4.3. Preparation of Boc-D-F₂-Phe-L-Oxd-OH C

The product was prepared following the synthetic procedure described for the preparation of B and replacing D-Oxd-OBn with L-Oxd-OBn, overall yield 88%. M.p. = 142 °C (dec.); [α]²⁵_D −38.0° (c = 0.5 in EtOAc); IR (ATR-IR): ν 3358, 2982, 2933, 1779, 1722, 1683, 1610, 1518 cm⁻¹; ¹H NMR (CD₃OD, 400 MHz): δ 1.31 (9H, s, CH₃ t-Bu), 1.50 (3H, d, J = 6.4Hz, CH₃ Oxd), 2.66 (1H, dd, J = 15.6, 10.4 Hz, CH benzyl), 3.13 (1H, m, CH benzyl), 4.43 (1H, d, J = 4.0 Hz, CαH Oxd), 4.73 (2H, dq, J = 6.4, 4.0 Hz, CβH Oxd), 5.58 (1H, dd, J = 10.0, 3.6 Hz, CαH F₂-Phe), 7.16 (3H, m, CH aromatic); ¹³C (CD₃OD, 100 MHz): δ 19.75, 27.14, 37.12, 54.39, 62.10, 74.76, 79.08, 116.45, 117.95, 125.58, 134.79, 148.25, 150.69, 152.53, 156.51, 170.04, 172.26; ¹⁹F (CD₃OD, 376.5 MHz): δ -143.98, -141.26.

4.4. Rheological Analysis

All rheological measurements were performed using an Anton Paar (Graz, Austria) MCR102 rheometer. A vane and cup measuring system was used, setting a gap of 2.1 mm. The gels were prepared as described and tested directly in the Thermo Fisher Scientific (Waltham, MA, USA) Sterilin cup, which fits in the rheometer. Time sweep experiments were performed at 23 °C (controlled by an integrated Peltier system) using a constant shear strain (γ) of 0.5% and a constant angular frequency (ω) of 10 rad/s, collecting 1 point every 20 s. Oscillatory amplitude sweep experiments (γ: 0.01−100%) were also performed at 23 °C using a constant angular frequency of 10 rad/s. Step strain experiments were performed on hydrogels, subjecting the sample to consecutive deformation and recovery steps. The recovery step was performed by keeping the sample at a constant strain γ = 0.03%, i.e., within the LVE region, for a period of 400 s.
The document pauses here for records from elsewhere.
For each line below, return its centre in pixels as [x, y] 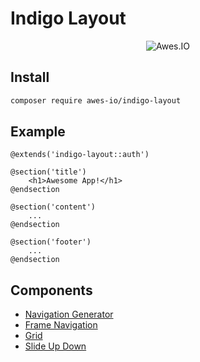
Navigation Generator [69, 314]
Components [51, 290]
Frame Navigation [61, 325]
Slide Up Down [55, 346]
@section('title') [48, 172]
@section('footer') [51, 242]
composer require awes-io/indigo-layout [96, 100]
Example [38, 132]
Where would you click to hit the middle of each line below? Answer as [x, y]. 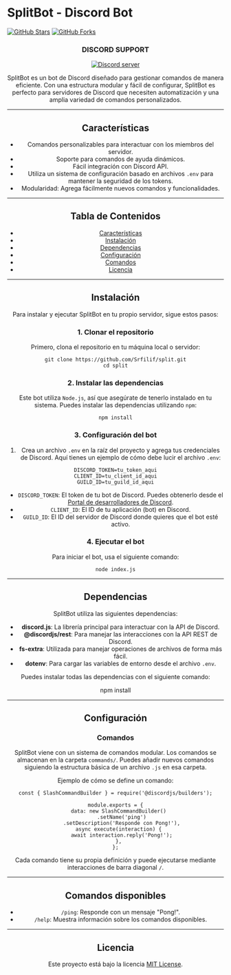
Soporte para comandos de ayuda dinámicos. [121, 159]
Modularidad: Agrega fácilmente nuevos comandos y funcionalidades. [121, 189]
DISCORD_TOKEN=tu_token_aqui [115, 470]
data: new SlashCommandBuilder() [119, 811]
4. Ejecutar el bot [115, 542]
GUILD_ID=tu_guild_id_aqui [115, 482]
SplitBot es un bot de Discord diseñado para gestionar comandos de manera [115, 78]
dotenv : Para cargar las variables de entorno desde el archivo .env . [121, 663]
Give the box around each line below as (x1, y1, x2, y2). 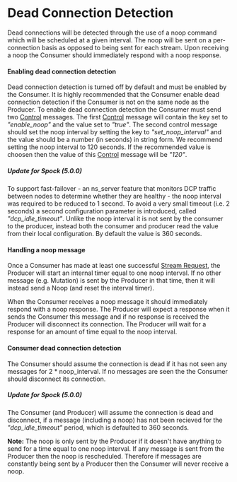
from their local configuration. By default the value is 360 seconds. (7, 230, 202, 238)
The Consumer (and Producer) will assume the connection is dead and (7, 408, 214, 417)
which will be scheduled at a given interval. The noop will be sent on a (7, 35, 212, 44)
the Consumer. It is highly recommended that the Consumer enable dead (7, 90, 220, 99)
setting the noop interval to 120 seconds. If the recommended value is (7, 143, 211, 151)
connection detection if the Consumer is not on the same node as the (7, 98, 209, 107)
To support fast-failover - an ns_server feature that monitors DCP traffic (7, 184, 216, 193)
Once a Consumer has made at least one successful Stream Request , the (7, 261, 221, 270)
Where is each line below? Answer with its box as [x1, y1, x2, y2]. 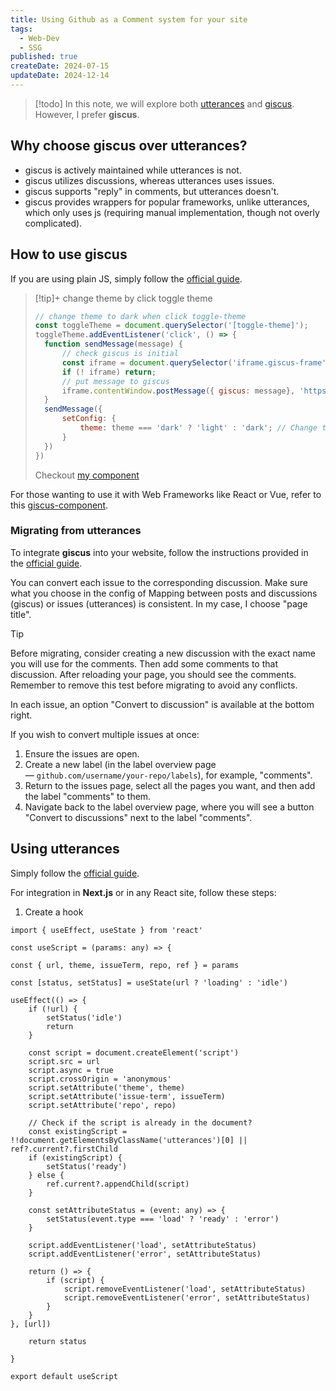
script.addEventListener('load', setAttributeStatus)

The deformation step was performed by applying to the gel a constant strain of γ = 100%, i.e., above the LVE region of the sample, for a period of 300 s. The cycles were performed at a fixed frequency of ω = 10 rad s⁻¹ and repeated three times.

4.5. Optical Microscope Images

The optical microscope images were recorded using a Nikon (Minato, Japan) 13 ECLIPSE Ti2 Inverted Research Microscope with a 10× or 40× magnifier. A piece of the gel sample prepared in the Sterilin cups was cut using a bistoury and analysed both while wet and after complete drying.

4.6. Scanning Electron Microscopy

Scanning electron micrographs of the samples were recorded using a Hitachi 6400 field emission gun scanning electron microscope operating at 15 kV (Hitachi, Chiyoda, Tokyo, Japan).